Big home price increases aren’t expected to continue in most parts of metro Phoenix this year, and some neighborhoods might see a dip in values.
“We are seeing a big drop in demand compared with the last two years, and there are ominous indications of a softening market when we dig deep into the numbers,” said Mike Orr, director of the Center for Real Estate Theory and Practice at the Carey School.
He cited evidence of the market’s softening: Sales of single-family homes were down 17 percent in December 2013 compared with the year before.
The median price for a Phoenix-area home climbed to $205,000 in December 2013, a 25 percent jump from the same month in 2013. The median was $200,000 in November, so the month-over-month increase was 2.5 percent.
Home prices are up almost 75 percent from the real estate crash low point in August 2011.
Metro Phoenix’s housing market continues to shift toward giving regular buyers a better advantage as the number of investors drops and homes for sale climbs.

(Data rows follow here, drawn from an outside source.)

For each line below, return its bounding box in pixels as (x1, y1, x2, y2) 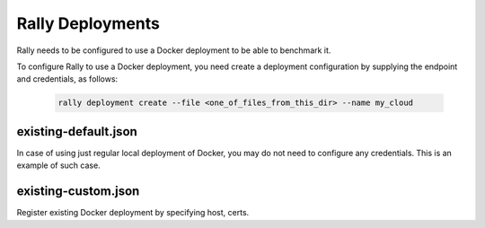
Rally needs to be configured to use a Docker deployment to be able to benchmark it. (16, 45, 331, 56)
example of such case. (16, 160, 101, 171)
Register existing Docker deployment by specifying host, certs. (16, 207, 250, 218)
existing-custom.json (16, 184, 140, 199)
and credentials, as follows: (16, 74, 119, 84)
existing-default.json (16, 124, 138, 139)
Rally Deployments (16, 13, 161, 33)
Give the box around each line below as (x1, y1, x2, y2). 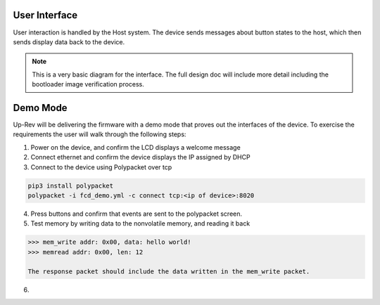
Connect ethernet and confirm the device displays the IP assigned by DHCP (30, 153, 251, 162)
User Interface (13, 9, 78, 21)
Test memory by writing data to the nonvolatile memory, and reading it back (30, 219, 251, 228)
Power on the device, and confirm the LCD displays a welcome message (30, 143, 241, 151)
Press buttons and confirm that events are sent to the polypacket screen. (30, 209, 243, 218)
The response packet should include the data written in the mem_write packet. (27, 268, 310, 275)
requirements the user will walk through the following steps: (13, 130, 186, 138)
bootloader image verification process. (32, 80, 144, 89)
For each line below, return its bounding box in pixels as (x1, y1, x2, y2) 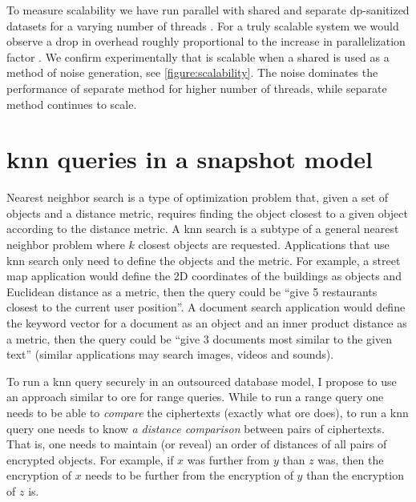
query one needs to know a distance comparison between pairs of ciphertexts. (6, 420, 385, 436)
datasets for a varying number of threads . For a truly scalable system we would (6, 17, 399, 34)
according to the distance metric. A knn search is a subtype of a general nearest (6, 220, 399, 237)
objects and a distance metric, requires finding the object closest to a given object (6, 204, 408, 221)
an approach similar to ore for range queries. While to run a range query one (6, 388, 384, 405)
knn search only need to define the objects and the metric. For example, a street (6, 251, 401, 268)
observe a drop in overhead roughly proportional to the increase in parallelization (6, 33, 406, 50)
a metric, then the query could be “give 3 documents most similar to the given (6, 330, 392, 347)
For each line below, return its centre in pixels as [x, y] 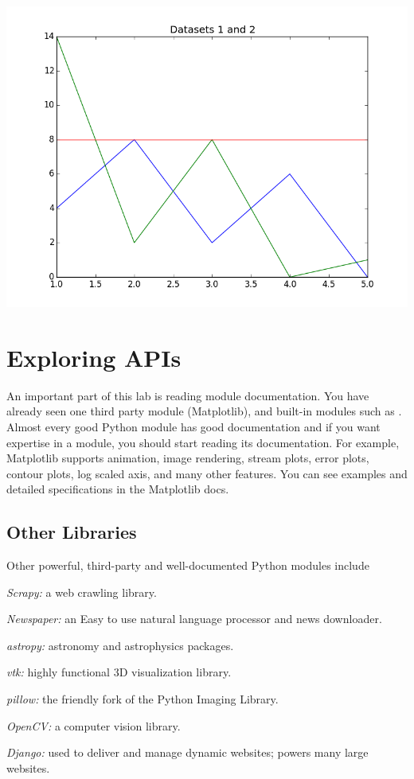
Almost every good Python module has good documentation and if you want [193, 426]
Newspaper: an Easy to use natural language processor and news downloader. [194, 619]
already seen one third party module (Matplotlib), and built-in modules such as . [204, 411]
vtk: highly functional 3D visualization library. [119, 672]
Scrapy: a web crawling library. [82, 592]
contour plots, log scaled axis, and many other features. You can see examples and [207, 473]
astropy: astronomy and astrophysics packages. [120, 645]
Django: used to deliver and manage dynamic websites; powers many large [187, 752]
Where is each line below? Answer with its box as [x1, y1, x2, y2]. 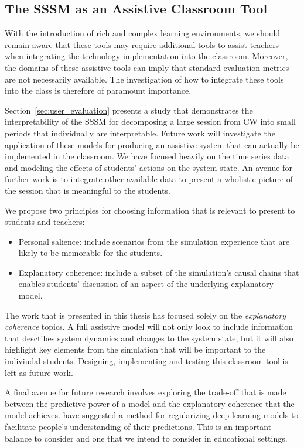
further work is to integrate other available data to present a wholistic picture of [5, 173, 293, 185]
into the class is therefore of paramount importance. [5, 84, 192, 97]
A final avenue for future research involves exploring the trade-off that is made [5, 386, 286, 398]
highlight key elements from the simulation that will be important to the [5, 343, 266, 355]
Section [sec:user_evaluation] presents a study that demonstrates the [5, 104, 253, 116]
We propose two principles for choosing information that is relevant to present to [5, 204, 295, 216]
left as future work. [5, 366, 73, 378]
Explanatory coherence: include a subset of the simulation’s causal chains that [18, 266, 299, 278]
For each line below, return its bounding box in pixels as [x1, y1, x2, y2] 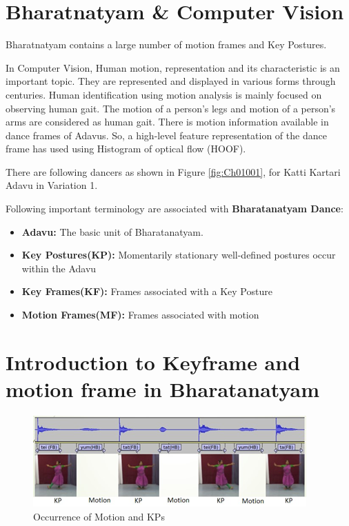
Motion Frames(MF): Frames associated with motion [21, 307, 259, 322]
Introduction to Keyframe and [6, 347, 301, 376]
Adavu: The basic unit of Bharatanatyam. [21, 224, 203, 239]
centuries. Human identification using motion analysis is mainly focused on [6, 87, 322, 101]
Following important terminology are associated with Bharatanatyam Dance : [6, 201, 343, 216]
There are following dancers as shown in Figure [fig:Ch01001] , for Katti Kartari [6, 164, 341, 179]
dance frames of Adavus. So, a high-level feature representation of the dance [6, 128, 327, 142]
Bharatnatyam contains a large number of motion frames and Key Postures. [6, 37, 327, 52]
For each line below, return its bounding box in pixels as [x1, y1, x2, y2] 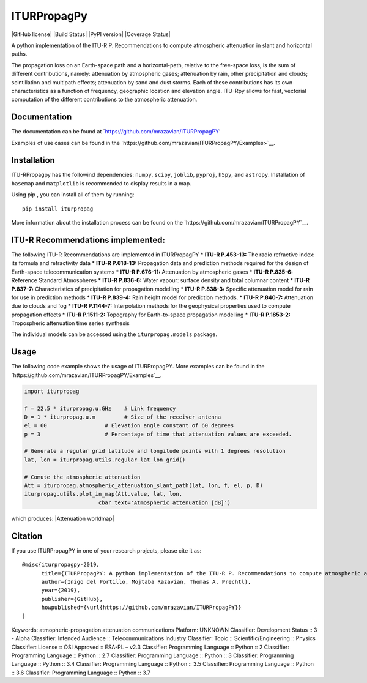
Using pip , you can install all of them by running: [11, 191, 135, 198]
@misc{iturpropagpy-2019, [22, 561, 100, 569]
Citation [11, 531, 43, 541]
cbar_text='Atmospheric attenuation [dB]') [98, 499, 231, 506]
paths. [11, 50, 28, 58]
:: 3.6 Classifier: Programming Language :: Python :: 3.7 [11, 669, 151, 676]
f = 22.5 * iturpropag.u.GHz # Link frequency [24, 405, 176, 412]
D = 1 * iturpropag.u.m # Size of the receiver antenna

The number of houses on the market was up in 35 percent in January compared with year ago.
“Overall, buyers are enjoying less competition in bids for homes, but sellers should be prepared for possible cuts in asking price,” Orr said.
About 19 percent of houses sold in December went to investors, down from a record 40 percent in July 2012.
“We’re seeing growing evidence the housing slowdown is also being experienced in other parts of the country, including southern California,” Orr said.
“If current conditions persist in the Phoenix area for several months, downward pressure on pricing will become hard to resist.”